Principal component analysis
PCA of the neuropsychiatric symptoms loaded on to four main components, which cumulatively explained 28%, 49%, 69% and 81% of the variation in the data respectively. Component one showed loading mainly of the non-psychosis and non-affective (‘behavioural’) symptoms, component two strongly loaded visual and auditory hallucinations and delusions (ie, features of ‘psychosis’), component three loaded depression, anxiety and impaired sleep (ie, ‘mood’ symptoms), and component four loaded hyperreligiosity (table 3, figure 2). PCA of the neuropsychiatric symptoms in the individual genetic groups produced similar results (online supplemental table 3a).
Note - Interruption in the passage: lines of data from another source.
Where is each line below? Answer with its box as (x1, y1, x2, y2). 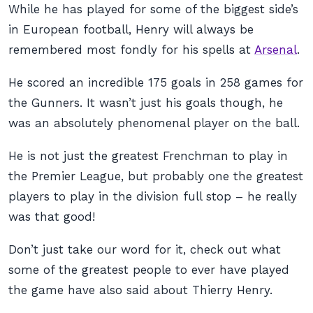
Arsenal (254, 43, 297, 57)
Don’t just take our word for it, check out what (8, 242, 281, 256)
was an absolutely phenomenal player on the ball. (8, 116, 300, 130)
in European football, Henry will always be (8, 22, 254, 36)
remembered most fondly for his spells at (8, 43, 254, 57)
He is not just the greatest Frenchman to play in (8, 149, 288, 163)
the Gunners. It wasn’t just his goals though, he (8, 96, 283, 110)
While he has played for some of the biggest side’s (8, 2, 298, 16)
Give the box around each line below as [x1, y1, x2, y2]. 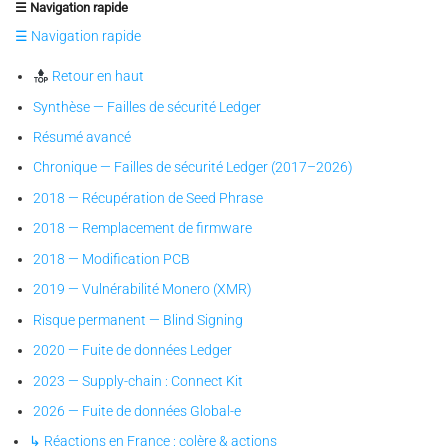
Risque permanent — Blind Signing [33, 311, 244, 328]
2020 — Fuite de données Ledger [33, 342, 233, 359]
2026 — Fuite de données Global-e [33, 402, 242, 419]
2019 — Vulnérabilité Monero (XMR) [33, 281, 253, 298]
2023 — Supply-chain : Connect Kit [33, 372, 244, 389]
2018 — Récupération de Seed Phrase [33, 189, 264, 206]
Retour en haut [49, 68, 145, 85]
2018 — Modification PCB [33, 250, 191, 267]
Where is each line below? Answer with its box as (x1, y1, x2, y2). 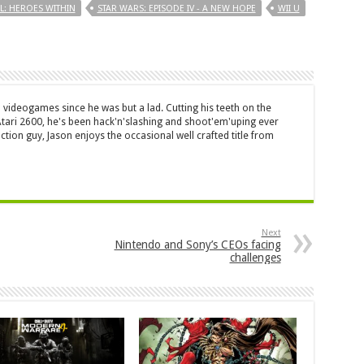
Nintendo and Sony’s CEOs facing (114, 238, 281, 252)
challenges (229, 251, 281, 265)
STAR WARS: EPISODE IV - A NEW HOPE (97, 3, 256, 15)
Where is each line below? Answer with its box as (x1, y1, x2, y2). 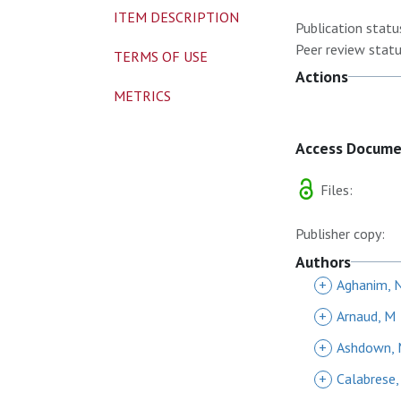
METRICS (114, 87, 171, 105)
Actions (295, 66, 348, 87)
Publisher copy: (295, 225, 385, 243)
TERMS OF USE (114, 47, 208, 65)
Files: (317, 180, 353, 199)
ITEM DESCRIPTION (114, 8, 239, 26)
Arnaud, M (337, 307, 396, 325)
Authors (295, 252, 351, 272)
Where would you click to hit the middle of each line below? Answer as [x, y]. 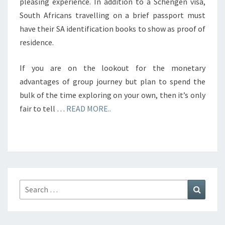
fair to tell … [43, 108]
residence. [37, 42]
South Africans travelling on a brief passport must [113, 15]
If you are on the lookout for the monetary [113, 68]
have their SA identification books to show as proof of [113, 29]
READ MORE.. [89, 108]
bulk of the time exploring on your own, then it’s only [113, 95]
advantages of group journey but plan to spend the [113, 81]
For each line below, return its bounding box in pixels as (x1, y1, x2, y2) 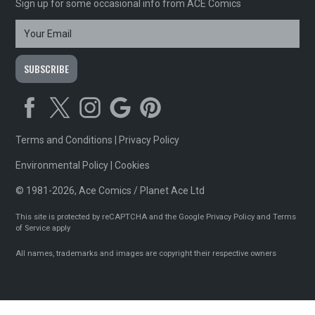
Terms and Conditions (15, 134, 113, 146)
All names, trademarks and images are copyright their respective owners (15, 249, 277, 259)
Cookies (115, 160, 150, 172)
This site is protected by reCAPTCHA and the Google (15, 212, 207, 222)
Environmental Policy (15, 160, 109, 172)
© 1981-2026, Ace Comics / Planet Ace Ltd (15, 185, 205, 197)
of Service (15, 224, 51, 233)
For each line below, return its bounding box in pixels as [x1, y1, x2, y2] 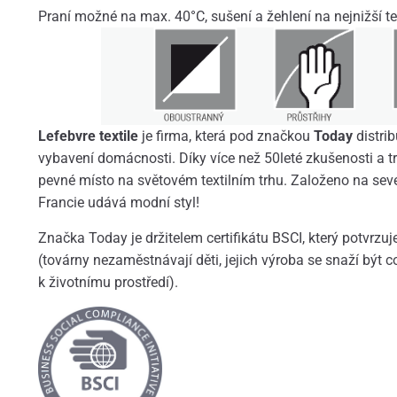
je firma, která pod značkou [141, 127, 314, 144]
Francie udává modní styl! [37, 193, 199, 211]
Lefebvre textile [37, 127, 142, 144]
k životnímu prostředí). [37, 273, 182, 291]

When adding the core behavioural symptoms to the PCA, a similar result was found with four components, but in this analysis all the core behavioural symptoms loaded with the other ‘behavioural’ (ie, non-psychosis, non-affective) symptoms from the neuropsychiatric symptom scale (apart from hyperreligiosity, which as previously, loaded separately) (table 4, online supplemental table 3b, figure 2).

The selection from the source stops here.